Pre-trained detection models help find objects in images quickly without needing to train from scratch. They save time and work by using knowledge learned from many images.

You want to find cars or people in photos without building a model yourself.
You need to quickly test object detection on new images.
You want to build an app that recognizes common objects like dogs or chairs.
You have limited data but want good detection results.
You want to learn how object detection works using ready models.
Syntax
Computer Vision
model = load_pretrained_model('model_name')
predictions = model.detect(image)

load_pretrained_model loads a ready-made detection model.
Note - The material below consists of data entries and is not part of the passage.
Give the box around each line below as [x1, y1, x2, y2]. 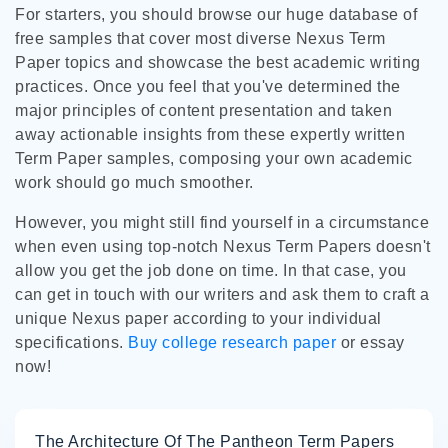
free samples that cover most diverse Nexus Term [15, 30, 386, 47]
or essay [336, 334, 405, 351]
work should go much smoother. [15, 174, 254, 191]
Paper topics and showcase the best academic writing [15, 54, 421, 71]
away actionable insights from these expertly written [15, 126, 405, 143]
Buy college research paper [128, 334, 336, 351]
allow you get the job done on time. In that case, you [15, 262, 407, 279]
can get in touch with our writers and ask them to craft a [15, 286, 430, 303]
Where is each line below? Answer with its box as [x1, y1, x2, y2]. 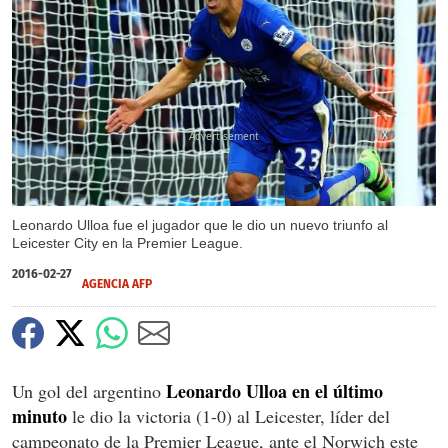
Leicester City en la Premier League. [12, 234, 243, 251]
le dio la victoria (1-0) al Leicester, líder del [67, 403, 390, 428]
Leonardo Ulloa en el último [166, 377, 383, 404]
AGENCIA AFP [82, 276, 152, 291]
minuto [12, 402, 67, 429]
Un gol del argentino [12, 378, 166, 403]
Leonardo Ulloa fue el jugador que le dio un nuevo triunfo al [12, 216, 388, 233]
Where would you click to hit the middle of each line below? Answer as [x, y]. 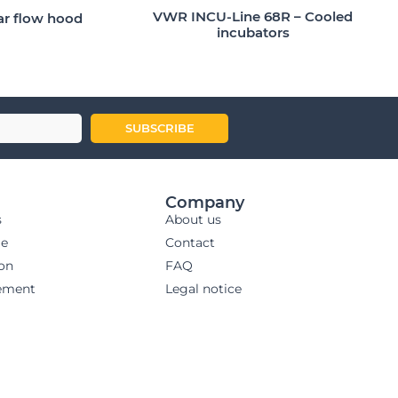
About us [193, 220]
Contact [190, 243]
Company [205, 203]
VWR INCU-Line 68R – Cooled [253, 17]
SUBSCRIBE [159, 128]
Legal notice [203, 289]
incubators [253, 33]
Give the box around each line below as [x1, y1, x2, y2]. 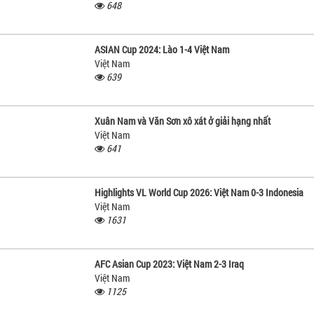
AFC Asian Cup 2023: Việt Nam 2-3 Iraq [95, 257, 244, 271]
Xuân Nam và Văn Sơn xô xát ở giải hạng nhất [95, 114, 271, 128]
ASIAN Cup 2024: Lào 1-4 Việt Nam [95, 42, 229, 56]
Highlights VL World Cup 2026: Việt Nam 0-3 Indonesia [95, 185, 303, 199]
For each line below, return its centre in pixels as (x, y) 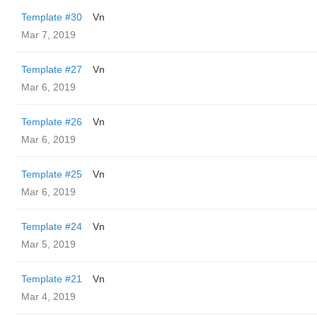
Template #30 (52, 17)
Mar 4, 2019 (48, 296)
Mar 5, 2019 (48, 244)
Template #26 (52, 122)
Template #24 (52, 226)
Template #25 (52, 174)
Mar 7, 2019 (48, 35)
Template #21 (52, 279)
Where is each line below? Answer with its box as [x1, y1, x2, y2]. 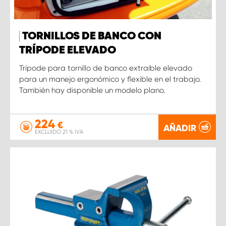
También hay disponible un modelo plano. [19, 85, 165, 95]
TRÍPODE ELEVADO [19, 44, 116, 56]
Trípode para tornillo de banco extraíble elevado [19, 63, 192, 73]
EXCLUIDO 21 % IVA [35, 129, 83, 135]
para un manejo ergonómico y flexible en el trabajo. [19, 74, 201, 84]
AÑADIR [163, 122, 196, 134]
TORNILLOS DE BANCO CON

detect runs the model on an image and returns detected objects with locations.

Examples
Loads a Faster R-CNN model and detects objects in the image.
Computer Vision
model = load_pretrained_model('fasterrcnn_resnet50_fpn')
predictions = model.detect(image)
Loads a lightweight SSD MobileNet model for faster detection on mobile devices.
Computer Vision
model = load_pretrained_model('ssd_mobilenet_v2')
predictions = model.detect(image)
Sample Model

This code loads a pre-trained Faster R-CNN model, processes an image, and prints detected object labels with confidence scores above 0.5.

Computer Vision
import torchvision
import torch
from PIL import Image
import torchvision.transforms as T

# Load a pre-trained Faster R-CNN model
model = torchvision.models.detection.fasterrcnn_resnet50_fpn(pretrained=True)
model.eval()

# Load and prepare an image
image = Image.open('test_image.jpg')
transform = T.Compose([T.ToTensor()])
image_tensor = transform(image)

# Run detection
with torch.no_grad():
    predictions = model([image_tensor])

# Print detected labels and scores
labels = predictions[0]['labels']
scores = predictions[0]['scores']
print('Detected objects:')
for label, score in zip(labels, scores):
    if score > 0.5:
        print(f'Label ID: {label.item()}, Score: {score.item():.2f}')
OutputSuccess
Important Notes

Pre-trained models come with labels as numbers; you can map them to names using the model's label map.

Detection models return bounding boxes, labels, and confidence scores for each object.

Using a threshold on scores helps ignore weak detections.

Summary

Pre-trained detection models let you find objects in images without training.

They save time and work by using knowledge from large datasets.

You can use them to quickly build apps or learn object detection basics.